Overview of Outlier Detection Techniques in Statistics and Machine Learning

Today we will discuss the concept of Outlier Detection in Statistics and Machine Learning and we would focus on the techniques used.

We would cover the following:

What is Outlier Detection?
Application Areas of Outlier Detection
Types of Outliers
Causes of Outliers
Outlier Detection Techniques

1. What is Outlier Detection?
An outlier also called anomaly is a data point that have low probability under the model for which the predictions may be of low accuracy. The techniques applied to detect such data points is termed outlier detection or anomaly detection.

Anomaly detection and removal from dataset would always result to increase in accuracy. If we examine the two plots shown in Figure 1, it would be very easy to see datapoints that appears not to correspond with the other set of observations. The question would be, ‘how do we handle such data points?’ That is what we are going to examine under Application and Techniques of Outlier Detection.
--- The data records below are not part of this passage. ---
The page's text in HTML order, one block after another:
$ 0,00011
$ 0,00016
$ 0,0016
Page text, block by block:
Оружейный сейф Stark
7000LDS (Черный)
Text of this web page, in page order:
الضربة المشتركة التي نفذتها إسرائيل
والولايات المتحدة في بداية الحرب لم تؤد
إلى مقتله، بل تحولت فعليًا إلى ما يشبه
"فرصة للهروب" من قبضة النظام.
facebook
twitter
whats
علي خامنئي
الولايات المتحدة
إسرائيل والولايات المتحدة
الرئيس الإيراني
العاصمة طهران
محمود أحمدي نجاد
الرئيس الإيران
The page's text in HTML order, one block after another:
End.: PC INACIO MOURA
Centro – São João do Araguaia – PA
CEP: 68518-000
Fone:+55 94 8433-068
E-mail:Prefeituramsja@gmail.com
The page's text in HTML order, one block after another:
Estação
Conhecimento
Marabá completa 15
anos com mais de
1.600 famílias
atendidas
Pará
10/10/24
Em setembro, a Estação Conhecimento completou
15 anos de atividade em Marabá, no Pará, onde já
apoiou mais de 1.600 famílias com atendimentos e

Figure 1: Data Containing Outliers

2. Applications Areas of Outlier Detection

Medical System Monitoring: An example would be a system that monitors a patient’s pulse rate and creates a plot. An outlier in the plot would be an indication of a serious challenge that may need urgent attention

Other application intrusion detection and sensor networks.

3. Types of Outliers

There are two categories of outliers:

Univariate Outliers: These are anomalies that can be found when examining the distribution from a single feature space.
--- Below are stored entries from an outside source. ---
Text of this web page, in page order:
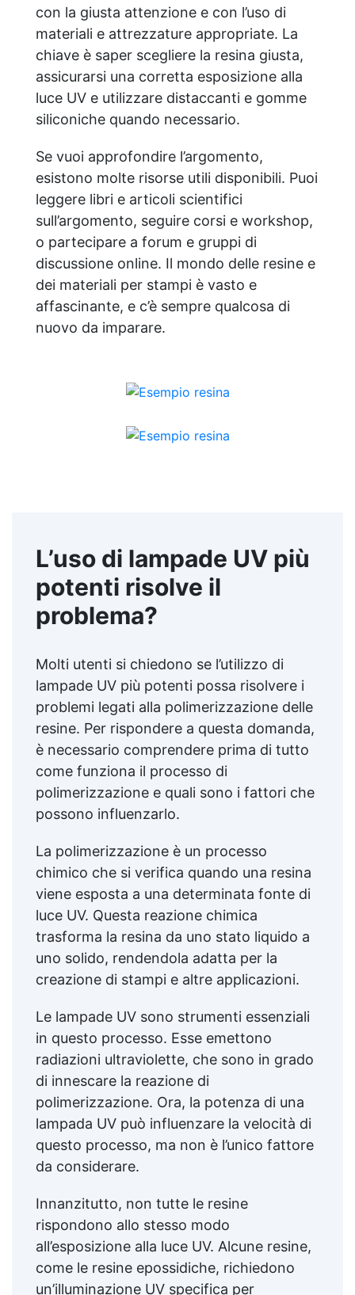
con la giusta attenzione e con l’uso di
materiali e attrezzature appropriate. La
chiave è saper scegliere la resina giusta,
assicurarsi una corretta esposizione alla
luce UV e utilizzare distaccanti e gomme
siliconiche quando necessario.
Se vuoi approfondire l’argomento,
esistono molte risorse utili disponibili. Puoi
leggere libri e articoli scientifici
sull’argomento, seguire corsi e workshop,
o partecipare a forum e gruppi di
discussione online. Il mondo delle resine e
dei materiali per stampi è vasto e
affascinante, e c’è sempre qualcosa di
nuovo da imparare.
L’uso di lampade UV più
potenti risolve il
problema?
Molti utenti si chiedono se l’utilizzo di
lampade UV più potenti possa risolvere i
problemi legati alla polimerizzazione delle
resine. Per rispondere a questa domanda,
è necessario comprendere prima di tutto
come funziona il processo di
polimerizzazione e quali sono i fattori che
possono influenzarlo.
La polimerizzazione è un processo
chimico che si verifica quando una resina
viene esposta a una determinata fonte di
luce UV. Questa reazione chimica
trasforma la resina da uno stato liquido a
uno solido, rendendola adatta per la
creazione di stampi e altre applicazioni.
Le lampade UV sono strumenti essenziali
in questo processo. Esse emettono
radiazioni ultraviolette, che sono in grado
di innescare la reazione di
polimerizzazione. Ora, la potenza di una
lampada UV può influenzare la velocità di
questo processo, ma non è l’unico fattore
da considerare.
Innanzitutto, non tutte le resine
rispondono allo stesso modo
all’esposizione alla luce UV. Alcune resine,
come le resine epossidiche, richiedono
un’illuminazione UV specifica per

Multivariate Outliers: These are outliers/anomalies that may be found in a d-dimensional space of d-features. To manage these types of outliers requires statistical models and can be handle by statistical applications.
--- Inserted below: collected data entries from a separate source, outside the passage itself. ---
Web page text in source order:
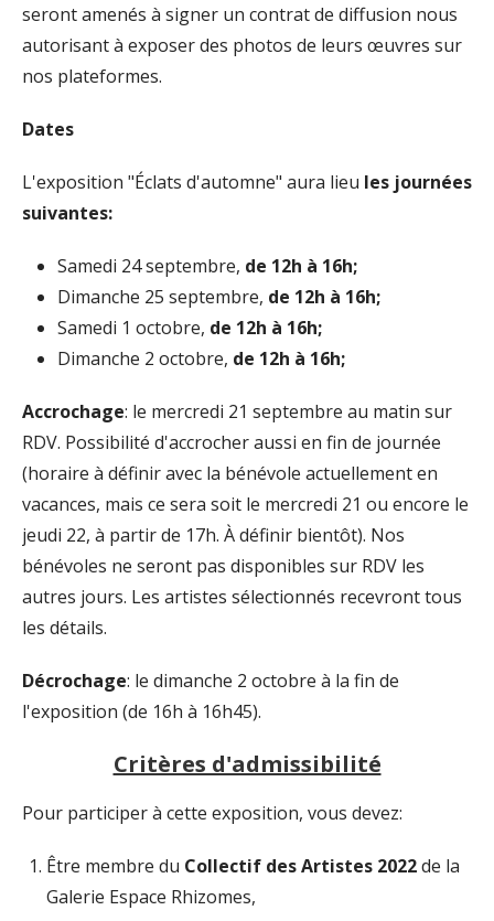
seront amenés à signer un contrat de diffusion nous
autorisant à exposer des photos de leurs œuvres sur
nos plateformes.
Dates
L'exposition "Éclats d'automne" aura lieu les journées
suivantes:
Samedi 24 septembre, de 12h à 16h;
Dimanche 25 septembre, de 12h à 16h;
Samedi 1 octobre, de 12h à 16h;
Dimanche 2 octobre, de 12h à 16h;
Accrochage: le mercredi 21 septembre au matin sur
RDV. Possibilité d'accrocher aussi en fin de journée
(horaire à définir avec la bénévole actuellement en
vacances, mais ce sera soit le mercredi 21 ou encore le
jeudi 22, à partir de 17h. À définir bientôt). Nos
bénévoles ne seront pas disponibles sur RDV les
autres jours. Les artistes sélectionnés recevront tous
les détails.
Décrochage: le dimanche 2 octobre à la fin de
l'exposition (de 16h à 16h45).
Critères d'admissibilité
Pour participer à cette exposition, vous devez:
Être membre du Collectif des Artistes 2022de la
Galerie Espace Rhizomes,

Outliers may also be classified as contextual outliers, such as typo errors during data entry or point outliers which are single data point separated from others.

4. Causes of Outliers

Some of the common causes of outliers include:
Sampling errors that may result from the source of the data
Deliberate added deliberately to achieve certain objectives
Human error during data entry
Measurement errors incurred from the data collection and measurement tools

5. Outlier Detection Techniques
Density-based techniques such as k-nearest neighbor
Cluster Analysis
z-Score or standard score is a parametric value that indicates how many standard deviations a data point is from the mean.
Linear Regression Models such as Principal Component Analysis.

Other techniques exist which are not covered in this article.

Final Notes
Outlier detection is a very important concept every researcher needs to appreciate. The reason is that the accuracy of the results of a research depends on the consistency of the samples used.